Booth Id:
PHYS057
Category:
Physics and Astronomy
Year:
2024
Finalist Names:
Luo, Shuhan (School: Worcester Academy)
Abstract:
The study of hadronization, the process of quarks combined into hadrons, is pivotal for understanding the universe's formation, yet current theories inadequately explain this process. This study investigated the recently observed anomaly in charm-quark hadronization–an elevated baryon-to-meson ratio in pp collisions challenging the assumption of hadronization universality. // Starting from the hypothesis that possible production of yet-unobserved excited states causing the anomaly, 294 yet-unobserved excited states were incorporated into Statistical Hadronization Model calculation. Aiming to explain the full experimental picture of hadronization, the model underwent two significant refinements: the introduction of a cluster volume scheme and a rapidity dependence scheme. // The model accurately predicted the increase in charm baryon production, approaching the observed baryon-to-meson ratios with no more than 4% errors.
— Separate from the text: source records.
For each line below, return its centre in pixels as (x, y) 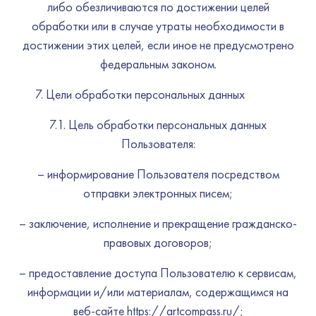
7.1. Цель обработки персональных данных (158, 124)
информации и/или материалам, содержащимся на (158, 292)
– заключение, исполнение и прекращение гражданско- (158, 223)
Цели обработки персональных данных (145, 94)
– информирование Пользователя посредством (158, 174)
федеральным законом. (158, 64)
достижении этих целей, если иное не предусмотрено (158, 45)
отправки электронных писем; (158, 193)

The cluster volume dependence scheme extended the model’s relevance, making it applicable to pp, ep, and e+e- collisions across all energy levels; the rapidity dependence scheme precisely described the charm hadron production in both mid-rapidity (|y|<0.5) and forward rapidity (2<y<4.5) ranges. // This study showed that the measured increase in baryon-to-meson ratio can be attributed to the existence of yet-unobserved excited states. The study of non-universal hadronization also sheds light on the question of whether the quark-gluon plasma (QGP) produced in colliders is the same as the QGP at the start of the universe.